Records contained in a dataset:
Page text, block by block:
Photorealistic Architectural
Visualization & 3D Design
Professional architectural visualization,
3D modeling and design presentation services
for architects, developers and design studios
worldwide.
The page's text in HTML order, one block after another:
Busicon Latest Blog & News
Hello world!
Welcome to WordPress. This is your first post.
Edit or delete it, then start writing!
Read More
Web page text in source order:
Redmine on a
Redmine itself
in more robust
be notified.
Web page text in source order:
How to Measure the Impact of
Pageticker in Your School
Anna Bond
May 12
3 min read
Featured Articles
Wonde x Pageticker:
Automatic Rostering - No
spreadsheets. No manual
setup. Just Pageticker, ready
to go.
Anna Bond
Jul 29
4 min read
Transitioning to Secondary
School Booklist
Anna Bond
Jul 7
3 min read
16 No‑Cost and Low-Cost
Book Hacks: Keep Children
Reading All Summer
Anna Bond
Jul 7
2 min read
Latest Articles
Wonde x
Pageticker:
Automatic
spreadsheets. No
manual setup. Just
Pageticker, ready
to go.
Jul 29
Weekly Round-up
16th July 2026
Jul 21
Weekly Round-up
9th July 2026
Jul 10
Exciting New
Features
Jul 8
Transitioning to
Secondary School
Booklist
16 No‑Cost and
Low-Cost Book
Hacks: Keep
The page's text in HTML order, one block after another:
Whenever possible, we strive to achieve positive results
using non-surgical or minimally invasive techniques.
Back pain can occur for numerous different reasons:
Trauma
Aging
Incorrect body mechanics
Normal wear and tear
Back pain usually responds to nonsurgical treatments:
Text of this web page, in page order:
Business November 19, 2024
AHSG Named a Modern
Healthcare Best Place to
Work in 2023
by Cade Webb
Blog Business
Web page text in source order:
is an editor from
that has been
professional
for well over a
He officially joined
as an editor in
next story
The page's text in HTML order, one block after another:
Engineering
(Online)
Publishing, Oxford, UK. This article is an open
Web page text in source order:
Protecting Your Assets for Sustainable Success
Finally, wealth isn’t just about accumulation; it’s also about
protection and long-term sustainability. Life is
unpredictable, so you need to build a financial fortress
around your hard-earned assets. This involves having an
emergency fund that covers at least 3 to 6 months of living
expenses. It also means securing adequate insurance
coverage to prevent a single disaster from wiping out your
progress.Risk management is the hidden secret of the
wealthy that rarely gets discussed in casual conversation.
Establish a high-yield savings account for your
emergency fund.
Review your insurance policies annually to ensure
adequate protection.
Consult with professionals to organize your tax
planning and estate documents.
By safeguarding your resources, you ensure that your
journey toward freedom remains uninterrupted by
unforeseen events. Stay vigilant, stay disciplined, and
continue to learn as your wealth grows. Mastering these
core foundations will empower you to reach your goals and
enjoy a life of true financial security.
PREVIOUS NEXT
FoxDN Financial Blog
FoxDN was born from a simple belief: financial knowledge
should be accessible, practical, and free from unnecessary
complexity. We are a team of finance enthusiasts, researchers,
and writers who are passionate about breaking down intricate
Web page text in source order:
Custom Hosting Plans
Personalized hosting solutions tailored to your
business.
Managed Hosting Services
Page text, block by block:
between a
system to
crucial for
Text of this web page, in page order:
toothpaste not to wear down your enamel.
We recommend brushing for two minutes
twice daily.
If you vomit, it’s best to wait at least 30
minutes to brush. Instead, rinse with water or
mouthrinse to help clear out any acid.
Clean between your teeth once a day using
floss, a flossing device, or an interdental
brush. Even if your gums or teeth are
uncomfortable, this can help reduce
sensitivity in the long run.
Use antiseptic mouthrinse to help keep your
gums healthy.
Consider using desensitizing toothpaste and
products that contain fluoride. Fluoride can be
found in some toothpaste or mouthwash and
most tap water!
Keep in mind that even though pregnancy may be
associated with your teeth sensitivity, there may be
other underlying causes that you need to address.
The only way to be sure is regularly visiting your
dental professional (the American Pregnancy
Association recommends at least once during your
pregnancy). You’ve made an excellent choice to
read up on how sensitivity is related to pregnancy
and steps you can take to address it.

▶ **Work to be completed**
Take the entries above and transcribe them exactly as they stand.

▶ **Answer box**
Page text, block by block:
Photorealistic Architectural
Visualization & 3D Design
Professional architectural visualization,
3D modeling and design presentation services
for architects, developers and design studios
worldwide.
The page's text in HTML order, one block after another:
Busicon Latest Blog & News
Hello world!
Welcome to WordPress. This is your first post.
Edit or delete it, then start writing!
Read More
Web page text in source order:
Redmine on a
Redmine itself
in more robust
be notified.
Web page text in source order:
How to Measure the Impact of
Pageticker in Your School
Anna Bond
May 12
3 min read
Featured Articles
Wonde x Pageticker:
Automatic Rostering - No
spreadsheets. No manual
setup. Just Pageticker, ready
to go.
Anna Bond
Jul 29
4 min read
Transitioning to Secondary
School Booklist
Anna Bond
Jul 7
3 min read
16 No‑Cost and Low-Cost
Book Hacks: Keep Children
Reading All Summer
Anna Bond
Jul 7
2 min read
Latest Articles
Wonde x
Pageticker:
Automatic
spreadsheets. No
manual setup. Just
Pageticker, ready
to go.
Jul 29
Weekly Round-up
16th July 2026
Jul 21
Weekly Round-up
9th July 2026
Jul 10
Exciting New
Features
Jul 8
Transitioning to
Secondary School
Booklist
16 No‑Cost and
Low-Cost Book
Hacks: Keep
The page's text in HTML order, one block after another:
Whenever possible, we strive to achieve positive results
using non-surgical or minimally invasive techniques.
Back pain can occur for numerous different reasons:
Trauma
Aging
Incorrect body mechanics
Normal wear and tear
Back pain usually responds to nonsurgical treatments:
Text of this web page, in page order:
Business November 19, 2024
AHSG Named a Modern
Healthcare Best Place to
Work in 2023
by Cade Webb
Blog Business
Web page text in source order:
is an editor from
that has been
professional
for well over a
He officially joined
as an editor in
next story
The page's text in HTML order, one block after another:
Engineering
(Online)
Publishing, Oxford, UK. This article is an open
Web page text in source order:
Protecting Your Assets for Sustainable Success
Finally, wealth isn’t just about accumulation; it’s also about
protection and long-term sustainability. Life is
unpredictable, so you need to build a financial fortress
around your hard-earned assets. This involves having an
emergency fund that covers at least 3 to 6 months of living
expenses. It also means securing adequate insurance
coverage to prevent a single disaster from wiping out your
progress.Risk management is the hidden secret of the
wealthy that rarely gets discussed in casual conversation.
Establish a high-yield savings account for your
emergency fund.
Review your insurance policies annually to ensure
adequate protection.
Consult with professionals to organize your tax
planning and estate documents.
By safeguarding your resources, you ensure that your
journey toward freedom remains uninterrupted by
unforeseen events. Stay vigilant, stay disciplined, and
continue to learn as your wealth grows. Mastering these
core foundations will empower you to reach your goals and
enjoy a life of true financial security.
PREVIOUS NEXT
FoxDN Financial Blog
FoxDN was born from a simple belief: financial knowledge
should be accessible, practical, and free from unnecessary
complexity. We are a team of finance enthusiasts, researchers,
and writers who are passionate about breaking down intricate
Web page text in source order:
Custom Hosting Plans
Personalized hosting solutions tailored to your
business.
Managed Hosting Services
Page text, block by block:
between a
system to
crucial for
Text of this web page, in page order:
toothpaste not to wear down your enamel.
We recommend brushing for two minutes
twice daily.
If you vomit, it’s best to wait at least 30
minutes to brush. Instead, rinse with water or
mouthrinse to help clear out any acid.
Clean between your teeth once a day using
floss, a flossing device, or an interdental
brush. Even if your gums or teeth are
uncomfortable, this can help reduce
sensitivity in the long run.
Use antiseptic mouthrinse to help keep your
gums healthy.
Consider using desensitizing toothpaste and
products that contain fluoride. Fluoride can be
found in some toothpaste or mouthwash and
most tap water!
Keep in mind that even though pregnancy may be
associated with your teeth sensitivity, there may be
other underlying causes that you need to address.
The only way to be sure is regularly visiting your
dental professional (the American Pregnancy
Association recommends at least once during your
pregnancy). You’ve made an excellent choice to
read up on how sensitivity is related to pregnancy
and steps you can take to address it.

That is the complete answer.